#### [Activity]
Each record below must be returned exactly, with no line left out.

########

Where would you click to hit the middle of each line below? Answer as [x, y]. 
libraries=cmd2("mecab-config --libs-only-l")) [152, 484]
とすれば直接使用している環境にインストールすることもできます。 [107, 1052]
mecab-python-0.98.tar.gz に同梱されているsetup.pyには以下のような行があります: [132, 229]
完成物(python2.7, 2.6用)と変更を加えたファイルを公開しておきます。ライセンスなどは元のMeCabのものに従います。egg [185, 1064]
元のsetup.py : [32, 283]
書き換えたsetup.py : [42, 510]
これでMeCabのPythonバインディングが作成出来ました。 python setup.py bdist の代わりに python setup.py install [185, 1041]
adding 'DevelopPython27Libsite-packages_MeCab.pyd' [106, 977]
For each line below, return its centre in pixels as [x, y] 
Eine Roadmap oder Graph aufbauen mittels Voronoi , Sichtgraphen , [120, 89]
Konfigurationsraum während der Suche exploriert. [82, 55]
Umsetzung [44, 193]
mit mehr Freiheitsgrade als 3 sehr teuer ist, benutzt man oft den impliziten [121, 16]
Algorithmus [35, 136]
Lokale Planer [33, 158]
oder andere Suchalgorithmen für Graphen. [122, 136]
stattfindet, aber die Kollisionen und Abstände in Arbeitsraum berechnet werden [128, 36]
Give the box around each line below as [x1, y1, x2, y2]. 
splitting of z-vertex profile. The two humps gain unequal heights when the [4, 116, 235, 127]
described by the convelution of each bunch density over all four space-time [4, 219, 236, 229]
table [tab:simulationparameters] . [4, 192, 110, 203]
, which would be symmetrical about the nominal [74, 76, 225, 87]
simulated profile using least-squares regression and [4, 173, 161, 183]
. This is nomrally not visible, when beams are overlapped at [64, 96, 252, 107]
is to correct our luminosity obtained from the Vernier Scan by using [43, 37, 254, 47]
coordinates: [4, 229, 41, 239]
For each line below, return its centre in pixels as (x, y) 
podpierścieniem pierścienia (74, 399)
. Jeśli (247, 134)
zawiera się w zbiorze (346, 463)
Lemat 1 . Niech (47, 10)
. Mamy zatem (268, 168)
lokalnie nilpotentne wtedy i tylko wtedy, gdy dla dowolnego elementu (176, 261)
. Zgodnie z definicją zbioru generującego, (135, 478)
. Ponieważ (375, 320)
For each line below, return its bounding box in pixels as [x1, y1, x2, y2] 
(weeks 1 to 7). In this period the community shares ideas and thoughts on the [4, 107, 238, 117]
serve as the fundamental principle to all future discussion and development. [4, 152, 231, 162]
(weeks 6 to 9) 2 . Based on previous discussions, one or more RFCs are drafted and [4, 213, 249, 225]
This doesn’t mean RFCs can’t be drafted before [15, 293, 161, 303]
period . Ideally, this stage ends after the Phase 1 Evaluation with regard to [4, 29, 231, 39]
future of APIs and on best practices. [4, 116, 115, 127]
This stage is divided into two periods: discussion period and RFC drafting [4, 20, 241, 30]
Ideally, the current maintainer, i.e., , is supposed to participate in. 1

########

#### [Exercise result]
Where would you click to hit the middle of each line below? Answer as [x, y]. 
libraries=cmd2("mecab-config --libs-only-l")) [152, 484]
とすれば直接使用している環境にインストールすることもできます。 [107, 1052]
mecab-python-0.98.tar.gz に同梱されているsetup.pyには以下のような行があります: [132, 229]
完成物(python2.7, 2.6用)と変更を加えたファイルを公開しておきます。ライセンスなどは元のMeCabのものに従います。egg [185, 1064]
元のsetup.py : [32, 283]
書き換えたsetup.py : [42, 510]
これでMeCabのPythonバインディングが作成出来ました。 python setup.py bdist の代わりに python setup.py install [185, 1041]
adding 'DevelopPython27Libsite-packages_MeCab.pyd' [106, 977]
For each line below, return its centre in pixels as [x, y] 
Eine Roadmap oder Graph aufbauen mittels Voronoi , Sichtgraphen , [120, 89]
Konfigurationsraum während der Suche exploriert. [82, 55]
Umsetzung [44, 193]
mit mehr Freiheitsgrade als 3 sehr teuer ist, benutzt man oft den impliziten [121, 16]
Algorithmus [35, 136]
Lokale Planer [33, 158]
oder andere Suchalgorithmen für Graphen. [122, 136]
stattfindet, aber die Kollisionen und Abstände in Arbeitsraum berechnet werden [128, 36]
Give the box around each line below as [x1, y1, x2, y2]. 
splitting of z-vertex profile. The two humps gain unequal heights when the [4, 116, 235, 127]
described by the convelution of each bunch density over all four space-time [4, 219, 236, 229]
table [tab:simulationparameters] . [4, 192, 110, 203]
, which would be symmetrical about the nominal [74, 76, 225, 87]
simulated profile using least-squares regression and [4, 173, 161, 183]
. This is nomrally not visible, when beams are overlapped at [64, 96, 252, 107]
is to correct our luminosity obtained from the Vernier Scan by using [43, 37, 254, 47]
coordinates: [4, 229, 41, 239]
For each line below, return its centre in pixels as (x, y) 
podpierścieniem pierścienia (74, 399)
. Jeśli (247, 134)
zawiera się w zbiorze (346, 463)
Lemat 1 . Niech (47, 10)
. Mamy zatem (268, 168)
lokalnie nilpotentne wtedy i tylko wtedy, gdy dla dowolnego elementu (176, 261)
. Zgodnie z definicją zbioru generującego, (135, 478)
. Ponieważ (375, 320)
For each line below, return its bounding box in pixels as [x1, y1, x2, y2] 
(weeks 1 to 7). In this period the community shares ideas and thoughts on the [4, 107, 238, 117]
serve as the fundamental principle to all future discussion and development. [4, 152, 231, 162]
(weeks 6 to 9) 2 . Based on previous discussions, one or more RFCs are drafted and [4, 213, 249, 225]
This doesn’t mean RFCs can’t be drafted before [15, 293, 161, 303]
period . Ideally, this stage ends after the Phase 1 Evaluation with regard to [4, 29, 231, 39]
future of APIs and on best practices. [4, 116, 115, 127]
This stage is divided into two periods: discussion period and RFC drafting [4, 20, 241, 30]
Ideally, the current maintainer, i.e., , is supposed to participate in. 1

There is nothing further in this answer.